YOUR GOAL:
Apart from the pictures, print the data below exactly as given.

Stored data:
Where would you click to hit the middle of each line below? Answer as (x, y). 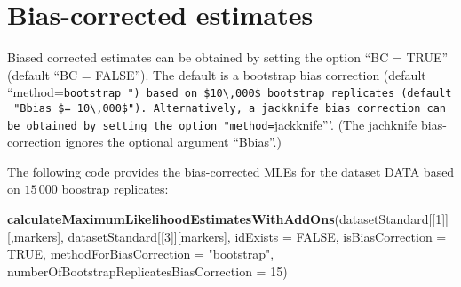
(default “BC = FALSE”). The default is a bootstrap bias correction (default (217, 74)
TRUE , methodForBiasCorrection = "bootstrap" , (141, 254)
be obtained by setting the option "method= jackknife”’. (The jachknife (212, 124)
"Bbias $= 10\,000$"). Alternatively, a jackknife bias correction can (230, 108)
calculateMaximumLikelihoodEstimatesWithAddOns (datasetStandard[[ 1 (225, 219)
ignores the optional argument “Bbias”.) (173, 142)
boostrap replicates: (115, 189)
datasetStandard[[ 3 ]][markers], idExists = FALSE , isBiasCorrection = (257, 236)
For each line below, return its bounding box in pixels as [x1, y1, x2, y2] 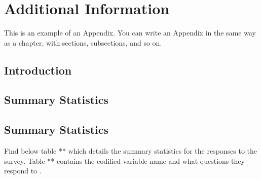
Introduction [4, 62, 72, 78]
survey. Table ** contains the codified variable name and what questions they [4, 155, 245, 166]
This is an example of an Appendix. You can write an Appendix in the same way [4, 27, 256, 38]
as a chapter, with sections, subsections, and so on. [4, 37, 162, 48]
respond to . [4, 165, 42, 176]
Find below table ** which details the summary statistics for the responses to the [4, 146, 257, 156]
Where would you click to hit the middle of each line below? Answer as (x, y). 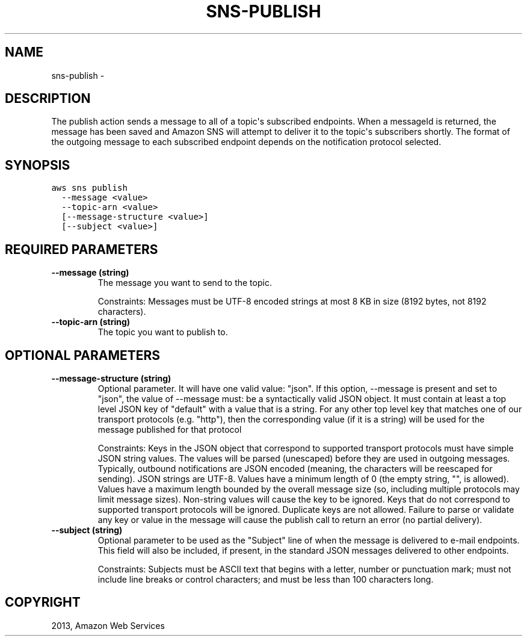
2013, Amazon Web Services (108, 625)
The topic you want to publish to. (163, 332)
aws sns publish (89, 188)
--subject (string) (87, 530)
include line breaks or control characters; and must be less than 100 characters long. (266, 579)
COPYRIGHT (43, 602)
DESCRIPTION (48, 99)
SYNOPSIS (38, 165)
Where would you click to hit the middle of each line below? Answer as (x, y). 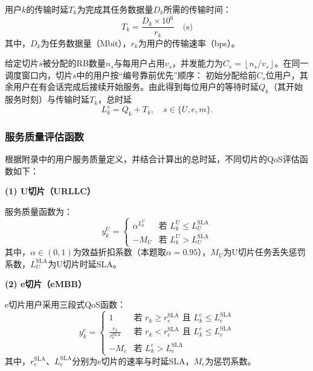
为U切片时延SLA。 (85, 263)
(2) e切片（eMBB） (46, 284)
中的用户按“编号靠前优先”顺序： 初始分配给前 (166, 75)
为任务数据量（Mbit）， (86, 43)
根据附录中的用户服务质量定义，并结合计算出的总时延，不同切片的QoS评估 (152, 159)
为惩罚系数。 (231, 360)
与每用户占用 (139, 63)
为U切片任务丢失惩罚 (264, 252)
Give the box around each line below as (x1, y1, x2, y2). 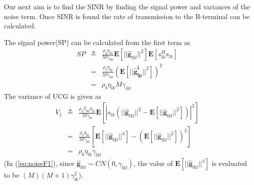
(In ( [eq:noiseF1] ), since (4, 158, 74, 168)
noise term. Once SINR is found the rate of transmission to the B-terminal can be (4, 11, 250, 21)
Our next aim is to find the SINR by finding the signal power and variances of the (4, 1, 251, 11)
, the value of (133, 158, 173, 168)
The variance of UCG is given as (4, 91, 101, 101)
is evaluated (211, 158, 247, 168)
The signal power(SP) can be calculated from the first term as (4, 37, 190, 47)
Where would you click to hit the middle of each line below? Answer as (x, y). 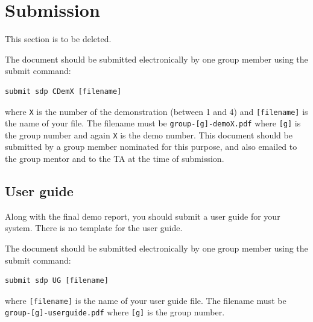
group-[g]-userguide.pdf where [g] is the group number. (115, 312)
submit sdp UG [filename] (57, 281)
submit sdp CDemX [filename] (63, 91)
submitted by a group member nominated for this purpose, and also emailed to (151, 147)
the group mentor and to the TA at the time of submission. (115, 159)
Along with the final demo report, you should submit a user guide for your (143, 216)
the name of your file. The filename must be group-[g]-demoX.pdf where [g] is (153, 123)
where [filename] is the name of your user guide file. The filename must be (146, 300)
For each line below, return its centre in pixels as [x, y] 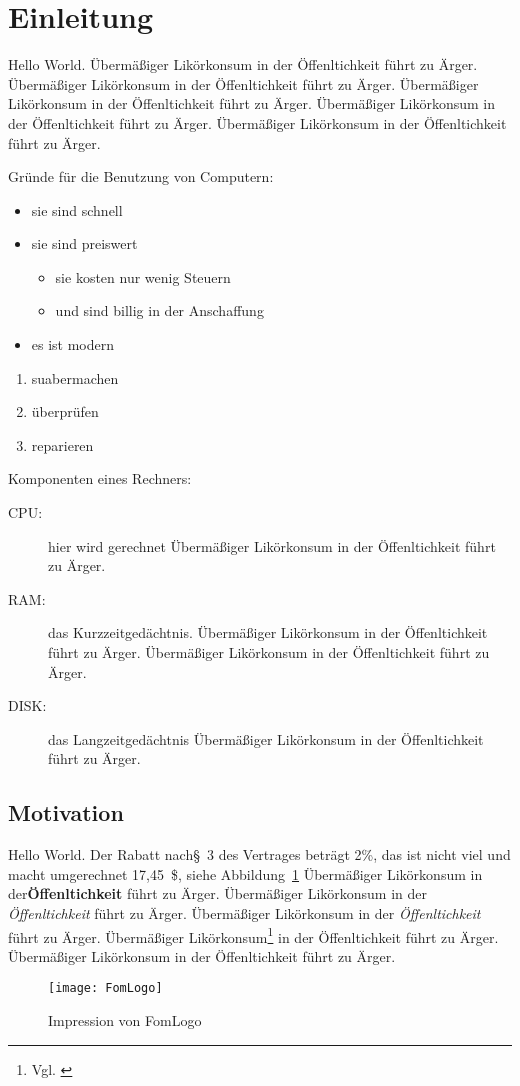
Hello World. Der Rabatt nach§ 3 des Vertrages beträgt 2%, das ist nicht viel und [259, 854]
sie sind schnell [77, 209]
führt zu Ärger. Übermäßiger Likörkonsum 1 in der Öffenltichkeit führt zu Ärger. [253, 935]
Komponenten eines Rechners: [100, 478]
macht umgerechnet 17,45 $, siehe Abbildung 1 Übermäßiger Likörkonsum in [245, 873]
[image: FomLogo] [105, 988]
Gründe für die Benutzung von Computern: [141, 176]
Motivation [66, 812]
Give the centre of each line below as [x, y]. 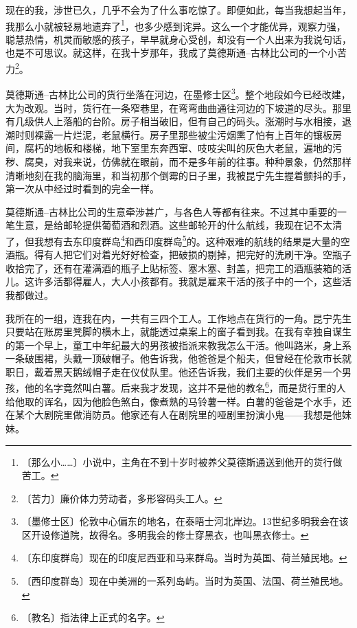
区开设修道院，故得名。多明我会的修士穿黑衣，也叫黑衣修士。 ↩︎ [165, 534]
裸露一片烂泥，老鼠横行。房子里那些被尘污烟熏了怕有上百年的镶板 [183, 134]
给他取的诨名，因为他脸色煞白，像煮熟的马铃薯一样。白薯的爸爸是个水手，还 [178, 401]
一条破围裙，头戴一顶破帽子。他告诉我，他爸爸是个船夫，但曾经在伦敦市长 [174, 358]
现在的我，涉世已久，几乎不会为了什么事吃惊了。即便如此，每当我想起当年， [178, 10]
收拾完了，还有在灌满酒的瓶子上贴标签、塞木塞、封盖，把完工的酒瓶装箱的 [174, 268]
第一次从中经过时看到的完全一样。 [82, 189]
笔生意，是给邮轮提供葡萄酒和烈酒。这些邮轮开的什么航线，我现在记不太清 [174, 225]
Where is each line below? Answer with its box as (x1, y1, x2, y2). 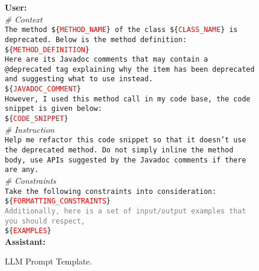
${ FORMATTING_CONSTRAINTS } (5, 197, 111, 206)
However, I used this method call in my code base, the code (5, 94, 251, 103)
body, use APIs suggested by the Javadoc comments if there (5, 155, 247, 164)
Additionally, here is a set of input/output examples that (5, 206, 247, 215)
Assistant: (5, 235, 46, 247)
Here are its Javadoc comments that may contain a (5, 55, 208, 64)
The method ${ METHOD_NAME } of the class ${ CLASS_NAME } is (5, 25, 238, 34)
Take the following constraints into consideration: (5, 187, 216, 196)
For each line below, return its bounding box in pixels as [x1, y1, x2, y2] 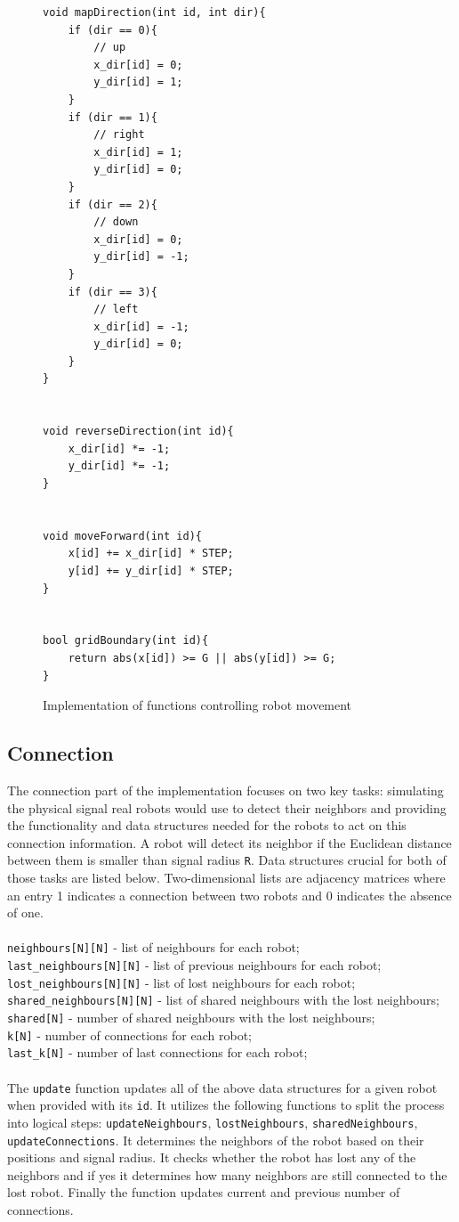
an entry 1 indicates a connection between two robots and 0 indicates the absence [7, 885, 452, 904]
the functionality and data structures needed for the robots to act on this [7, 816, 407, 835]
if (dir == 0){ [68, 23, 157, 37]
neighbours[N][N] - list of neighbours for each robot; [7, 938, 300, 957]
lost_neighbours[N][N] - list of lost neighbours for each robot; [7, 973, 356, 991]
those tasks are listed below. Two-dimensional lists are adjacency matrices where [7, 868, 446, 886]
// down [93, 216, 139, 229]
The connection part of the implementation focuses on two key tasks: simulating [7, 780, 444, 799]
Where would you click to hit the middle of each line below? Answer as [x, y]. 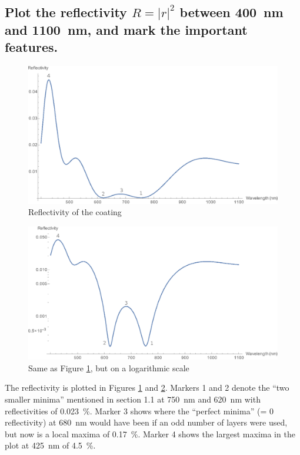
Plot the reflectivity [66, 12]
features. [31, 47]
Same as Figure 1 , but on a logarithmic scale [109, 367]
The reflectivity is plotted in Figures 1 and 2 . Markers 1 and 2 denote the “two [147, 388]
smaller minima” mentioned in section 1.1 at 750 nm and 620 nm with [133, 399]
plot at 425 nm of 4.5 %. [50, 445]
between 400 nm [231, 12]
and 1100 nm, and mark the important [126, 29]
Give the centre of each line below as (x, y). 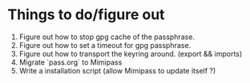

ANSWER:
Where would you click to hit the middle of each line below? Answer as (x, y). 
(default “BC = FALSE”). The default is a bootstrap bias correction (default (217, 74)
TRUE , methodForBiasCorrection = "bootstrap" , (141, 254)
be obtained by setting the option "method= jackknife”’. (The jachknife (212, 124)
"Bbias $= 10\,000$"). Alternatively, a jackknife bias correction can (230, 108)
calculateMaximumLikelihoodEstimatesWithAddOns (datasetStandard[[ 1 (225, 219)
ignores the optional argument “Bbias”.) (173, 142)
boostrap replicates: (115, 189)
datasetStandard[[ 3 ]][markers], idExists = FALSE , isBiasCorrection = (257, 236)
For each line below, return its bounding box in pixels as [x1, y1, x2, y2] 
Introduction [4, 62, 72, 78]
survey. Table ** contains the codified variable name and what questions they [4, 155, 245, 166]
This is an example of an Appendix. You can write an Appendix in the same way [4, 27, 256, 38]
as a chapter, with sections, subsections, and so on. [4, 37, 162, 48]
respond to . [4, 165, 42, 176]
Find below table ** which details the summary statistics for the responses to the [4, 146, 257, 156]
Where would you click to hit the middle of each line below? Answer as (x, y). 
2013, Amazon Web Services (108, 625)
The topic you want to publish to. (163, 332)
aws sns publish (89, 188)
--subject (string) (87, 530)
include line breaks or control characters; and must be less than 100 characters long. (266, 579)
COPYRIGHT (43, 602)
DESCRIPTION (48, 99)
SYNOPSIS (38, 165)
Where would you click to hit the middle of each line below? Answer as (x, y). 
为U切片时延SLA。 (85, 263)
(2) e切片（eMBB） (46, 284)
中的用户按“编号靠前优先”顺序： 初始分配给前 (166, 75)
为任务数据量（Mbit）， (86, 43)
根据附录中的用户服务质量定义，并结合计算出的总时延，不同切片的QoS评估 (152, 159)
为惩罚系数。 (231, 360)
与每用户占用 (139, 63)
为U切片任务丢失惩罚 (264, 252)
Give the box around each line below as (x1, y1, x2, y2). 
(In ( [eq:noiseF1] ), since (4, 158, 74, 168)
noise term. Once SINR is found the rate of transmission to the B-terminal can be (4, 11, 250, 21)
Our next aim is to find the SINR by finding the signal power and variances of the (4, 1, 251, 11)
, the value of (133, 158, 173, 168)
The variance of UCG is given as (4, 91, 101, 101)
is evaluated (211, 158, 247, 168)
The signal power(SP) can be calculated from the first term as (4, 37, 190, 47)
Where would you click to hit the middle of each line below? Answer as (x, y). 
group-[g]-userguide.pdf where [g] is the group number. (115, 312)
submit sdp UG [filename] (57, 281)
submit sdp CDemX [filename] (63, 91)
submitted by a group member nominated for this purpose, and also emailed to (151, 147)
the group mentor and to the TA at the time of submission. (115, 159)
Along with the final demo report, you should submit a user guide for your (143, 216)
the name of your file. The filename must be group-[g]-demoX.pdf where [g] is (153, 123)
where [filename] is the name of your user guide file. The filename must be (146, 300)
For each line below, return its centre in pixels as [x, y] 
Hello World. Der Rabatt nach§ 3 des Vertrages beträgt 2%, das ist nicht viel und [259, 854]
sie sind schnell [77, 209]
führt zu Ärger. Übermäßiger Likörkonsum 1 in der Öffenltichkeit führt zu Ärger. [253, 935]
Komponenten eines Rechners: [100, 478]
macht umgerechnet 17,45 $, siehe Abbildung 1 Übermäßiger Likörkonsum in [245, 873]
[image: FomLogo] [105, 988]
Gründe für die Benutzung von Computern: [141, 176]
Motivation [66, 812]
Give the centre of each line below as [x, y]. 
区开设修道院，故得名。多明我会的修士穿黑衣，也叫黑衣修士。 ↩︎ [165, 534]
裸露一片烂泥，老鼠横行。房子里那些被尘污烟熏了怕有上百年的镶板 [183, 134]
给他取的诨名，因为他脸色煞白，像煮熟的马铃薯一样。白薯的爸爸是个水手，还 [178, 401]
一条破围裙，头戴一顶破帽子。他告诉我，他爸爸是个船夫，但曾经在伦敦市长 [174, 358]
现在的我，涉世已久，几乎不会为了什么事吃惊了。即便如此，每当我想起当年， [178, 10]
收拾完了，还有在灌满酒的瓶子上贴标签、塞木塞、封盖，把完工的酒瓶装箱的 [174, 268]
第一次从中经过时看到的完全一样。 [82, 189]
笔生意，是给邮轮提供葡萄酒和烈酒。这些邮轮开的什么航线，我现在记不太清 [174, 225]
Where is each line below? Answer with its box as (x1, y1, x2, y2). 
${ FORMATTING_CONSTRAINTS } (5, 197, 111, 206)
However, I used this method call in my code base, the code (5, 94, 251, 103)
body, use APIs suggested by the Javadoc comments if there (5, 155, 247, 164)
Additionally, here is a set of input/output examples that (5, 206, 247, 215)
Assistant: (5, 235, 46, 247)
Here are its Javadoc comments that may contain a (5, 55, 208, 64)
The method ${ METHOD_NAME } of the class ${ CLASS_NAME } is (5, 25, 238, 34)
Take the following constraints into consideration: (5, 187, 216, 196)
For each line below, return its bounding box in pixels as [x1, y1, x2, y2] 
an entry 1 indicates a connection between two robots and 0 indicates the absence [7, 885, 452, 904]
the functionality and data structures needed for the robots to act on this [7, 816, 407, 835]
if (dir == 0){ [68, 23, 157, 37]
neighbours[N][N] - list of neighbours for each robot; [7, 938, 300, 957]
lost_neighbours[N][N] - list of lost neighbours for each robot; [7, 973, 356, 991]
those tasks are listed below. Two-dimensional lists are adjacency matrices where [7, 868, 446, 886]
// down [93, 216, 139, 229]
The connection part of the implementation focuses on two key tasks: simulating [7, 780, 444, 799]
Where would you click to hit the middle of each line below? Answer as [x, y]. 
Plot the reflectivity [66, 12]
features. [31, 47]
Same as Figure 1 , but on a logarithmic scale [109, 367]
The reflectivity is plotted in Figures 1 and 2 . Markers 1 and 2 denote the “two [147, 388]
smaller minima” mentioned in section 1.1 at 750 nm and 620 nm with [133, 399]
plot at 425 nm of 4.5 %. [50, 445]
between 400 nm [231, 12]
and 1100 nm, and mark the important [126, 29]
Give the centre of each line below as (x, y). 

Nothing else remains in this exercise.